▸ Records from a dataset:
*** Begin section ***
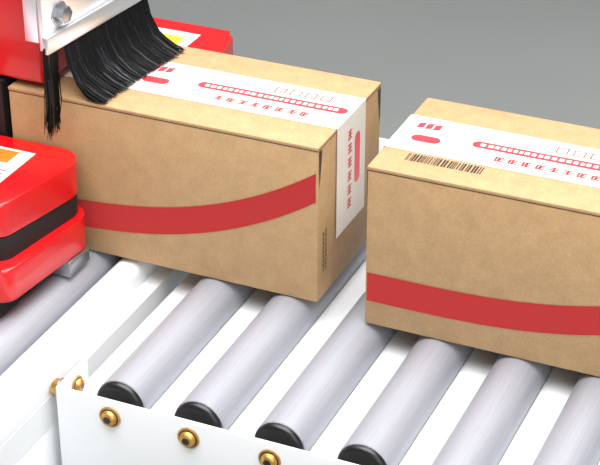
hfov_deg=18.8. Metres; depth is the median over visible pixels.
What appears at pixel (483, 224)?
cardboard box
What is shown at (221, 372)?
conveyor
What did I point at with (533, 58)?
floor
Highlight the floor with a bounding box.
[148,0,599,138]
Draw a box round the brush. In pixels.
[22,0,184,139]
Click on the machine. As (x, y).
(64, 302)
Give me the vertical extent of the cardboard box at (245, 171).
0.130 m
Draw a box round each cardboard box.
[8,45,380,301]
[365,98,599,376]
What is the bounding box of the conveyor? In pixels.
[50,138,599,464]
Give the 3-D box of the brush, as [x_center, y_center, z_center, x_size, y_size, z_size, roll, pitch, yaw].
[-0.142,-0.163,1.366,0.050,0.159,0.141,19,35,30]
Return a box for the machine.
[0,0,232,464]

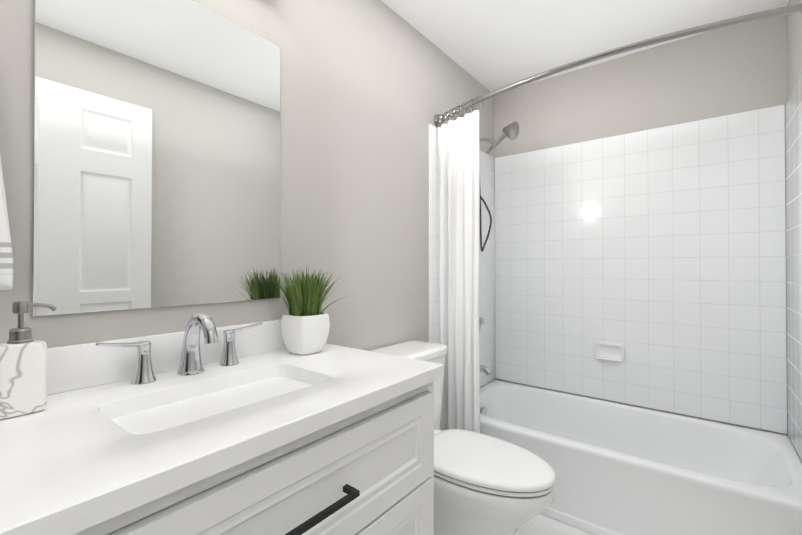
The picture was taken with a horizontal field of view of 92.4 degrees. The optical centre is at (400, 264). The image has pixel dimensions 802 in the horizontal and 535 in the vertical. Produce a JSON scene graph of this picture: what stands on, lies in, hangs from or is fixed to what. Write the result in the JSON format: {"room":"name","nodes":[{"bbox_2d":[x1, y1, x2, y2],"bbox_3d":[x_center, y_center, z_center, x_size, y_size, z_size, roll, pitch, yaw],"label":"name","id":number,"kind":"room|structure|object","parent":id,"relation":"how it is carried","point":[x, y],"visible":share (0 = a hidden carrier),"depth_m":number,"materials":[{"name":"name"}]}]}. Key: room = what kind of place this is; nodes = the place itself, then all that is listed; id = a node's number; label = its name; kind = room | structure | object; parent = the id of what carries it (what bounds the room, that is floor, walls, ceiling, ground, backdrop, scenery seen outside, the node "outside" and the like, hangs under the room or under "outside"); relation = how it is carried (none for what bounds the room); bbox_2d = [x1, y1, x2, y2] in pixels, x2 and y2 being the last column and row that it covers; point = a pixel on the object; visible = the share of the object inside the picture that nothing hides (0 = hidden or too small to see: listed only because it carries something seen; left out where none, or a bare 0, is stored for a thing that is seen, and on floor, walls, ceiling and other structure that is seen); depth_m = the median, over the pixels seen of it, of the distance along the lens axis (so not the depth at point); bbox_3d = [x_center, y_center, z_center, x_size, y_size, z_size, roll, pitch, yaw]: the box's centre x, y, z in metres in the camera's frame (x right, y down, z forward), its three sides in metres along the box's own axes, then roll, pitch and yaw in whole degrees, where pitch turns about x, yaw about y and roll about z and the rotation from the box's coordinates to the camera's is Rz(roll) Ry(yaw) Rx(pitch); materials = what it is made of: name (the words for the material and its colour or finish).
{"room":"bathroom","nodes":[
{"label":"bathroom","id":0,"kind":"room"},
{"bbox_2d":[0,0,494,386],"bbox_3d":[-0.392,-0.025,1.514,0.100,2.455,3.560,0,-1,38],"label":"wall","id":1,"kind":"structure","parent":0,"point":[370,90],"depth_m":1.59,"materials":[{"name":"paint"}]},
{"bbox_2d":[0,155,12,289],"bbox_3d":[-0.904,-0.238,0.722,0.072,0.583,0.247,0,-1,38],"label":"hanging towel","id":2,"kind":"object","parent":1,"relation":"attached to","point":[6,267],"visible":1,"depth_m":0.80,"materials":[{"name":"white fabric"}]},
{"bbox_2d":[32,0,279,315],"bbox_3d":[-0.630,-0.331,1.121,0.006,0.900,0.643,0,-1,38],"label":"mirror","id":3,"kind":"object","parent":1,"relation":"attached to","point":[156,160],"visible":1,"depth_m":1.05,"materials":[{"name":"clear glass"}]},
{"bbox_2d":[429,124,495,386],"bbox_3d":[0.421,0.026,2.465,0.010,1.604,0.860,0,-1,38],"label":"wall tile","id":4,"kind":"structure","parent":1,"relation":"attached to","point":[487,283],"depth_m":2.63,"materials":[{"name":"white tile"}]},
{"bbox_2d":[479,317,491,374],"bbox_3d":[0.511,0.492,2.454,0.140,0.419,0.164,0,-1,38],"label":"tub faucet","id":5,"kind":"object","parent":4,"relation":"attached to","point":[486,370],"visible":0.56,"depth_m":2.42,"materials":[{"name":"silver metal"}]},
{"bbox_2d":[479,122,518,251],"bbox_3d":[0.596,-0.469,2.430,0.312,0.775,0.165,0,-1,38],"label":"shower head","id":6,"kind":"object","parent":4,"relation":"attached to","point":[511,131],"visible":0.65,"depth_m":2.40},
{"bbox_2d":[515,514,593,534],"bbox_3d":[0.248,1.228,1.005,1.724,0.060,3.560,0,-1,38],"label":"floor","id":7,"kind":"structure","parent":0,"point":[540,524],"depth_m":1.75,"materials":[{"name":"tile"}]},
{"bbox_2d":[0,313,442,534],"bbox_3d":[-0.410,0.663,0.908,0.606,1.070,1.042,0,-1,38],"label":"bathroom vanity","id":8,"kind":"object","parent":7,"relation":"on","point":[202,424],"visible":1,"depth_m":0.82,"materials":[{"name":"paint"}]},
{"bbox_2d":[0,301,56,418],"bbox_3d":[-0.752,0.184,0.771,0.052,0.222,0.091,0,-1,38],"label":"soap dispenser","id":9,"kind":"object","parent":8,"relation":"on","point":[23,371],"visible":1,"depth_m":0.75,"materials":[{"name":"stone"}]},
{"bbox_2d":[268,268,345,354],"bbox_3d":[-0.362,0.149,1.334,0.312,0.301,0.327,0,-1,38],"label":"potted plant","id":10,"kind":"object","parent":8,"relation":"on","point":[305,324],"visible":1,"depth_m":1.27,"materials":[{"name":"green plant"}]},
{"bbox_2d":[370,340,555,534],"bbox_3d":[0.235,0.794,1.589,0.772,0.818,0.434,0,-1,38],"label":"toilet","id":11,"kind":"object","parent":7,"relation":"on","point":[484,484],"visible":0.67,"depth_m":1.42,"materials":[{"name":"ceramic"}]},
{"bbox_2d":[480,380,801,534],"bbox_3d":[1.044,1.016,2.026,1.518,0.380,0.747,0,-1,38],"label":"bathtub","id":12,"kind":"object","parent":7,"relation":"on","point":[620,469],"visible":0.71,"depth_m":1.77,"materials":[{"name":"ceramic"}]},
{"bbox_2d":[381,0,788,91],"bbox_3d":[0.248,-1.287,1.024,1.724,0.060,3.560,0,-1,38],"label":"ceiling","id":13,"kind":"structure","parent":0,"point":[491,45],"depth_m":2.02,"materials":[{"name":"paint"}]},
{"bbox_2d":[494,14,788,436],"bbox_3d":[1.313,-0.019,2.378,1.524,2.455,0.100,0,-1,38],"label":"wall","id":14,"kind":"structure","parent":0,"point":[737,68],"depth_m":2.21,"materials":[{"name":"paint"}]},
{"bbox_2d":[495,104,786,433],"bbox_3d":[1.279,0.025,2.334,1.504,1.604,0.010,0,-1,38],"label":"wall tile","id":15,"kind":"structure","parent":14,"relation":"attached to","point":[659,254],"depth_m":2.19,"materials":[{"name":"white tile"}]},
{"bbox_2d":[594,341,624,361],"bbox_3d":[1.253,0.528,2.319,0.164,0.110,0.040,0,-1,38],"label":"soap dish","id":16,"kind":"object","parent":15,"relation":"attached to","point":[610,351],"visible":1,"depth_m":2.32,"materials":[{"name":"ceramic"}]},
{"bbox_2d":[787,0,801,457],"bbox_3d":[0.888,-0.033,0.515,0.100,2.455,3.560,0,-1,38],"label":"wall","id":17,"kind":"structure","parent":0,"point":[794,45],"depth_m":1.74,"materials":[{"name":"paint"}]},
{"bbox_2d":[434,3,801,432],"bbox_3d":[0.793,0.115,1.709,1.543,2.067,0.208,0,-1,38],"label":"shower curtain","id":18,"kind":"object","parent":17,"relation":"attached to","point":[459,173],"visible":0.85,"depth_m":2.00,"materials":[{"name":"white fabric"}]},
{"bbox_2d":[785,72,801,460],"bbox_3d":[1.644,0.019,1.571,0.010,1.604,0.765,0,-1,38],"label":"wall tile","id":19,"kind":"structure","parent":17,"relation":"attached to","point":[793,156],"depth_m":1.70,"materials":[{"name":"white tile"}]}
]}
*** End section ***
▸ Required action:
In the records above, find the line with "What did I point at with (533, 58)?"; write out exactly that line and each one after it, stopping after the line with "[0,0,232,464]".

▸ Response for this exercise:
What did I point at with (533, 58)?
floor
Highlight the floor with a bounding box.
[148,0,599,138]
Draw a box round the brush. In pixels.
[22,0,184,139]
Click on the machine. As (x, y).
(64, 302)
Give me the vertical extent of the cardboard box at (245, 171).
0.130 m
Draw a box round each cardboard box.
[8,45,380,301]
[365,98,599,376]
What is the bounding box of the conveyor? In pixels.
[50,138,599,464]
Give the 3-D box of the brush, as [x_center, y_center, z_center, x_size, y_size, z_size, roll, pitch, yaw].
[-0.142,-0.163,1.366,0.050,0.159,0.141,19,35,30]
Return a box for the machine.
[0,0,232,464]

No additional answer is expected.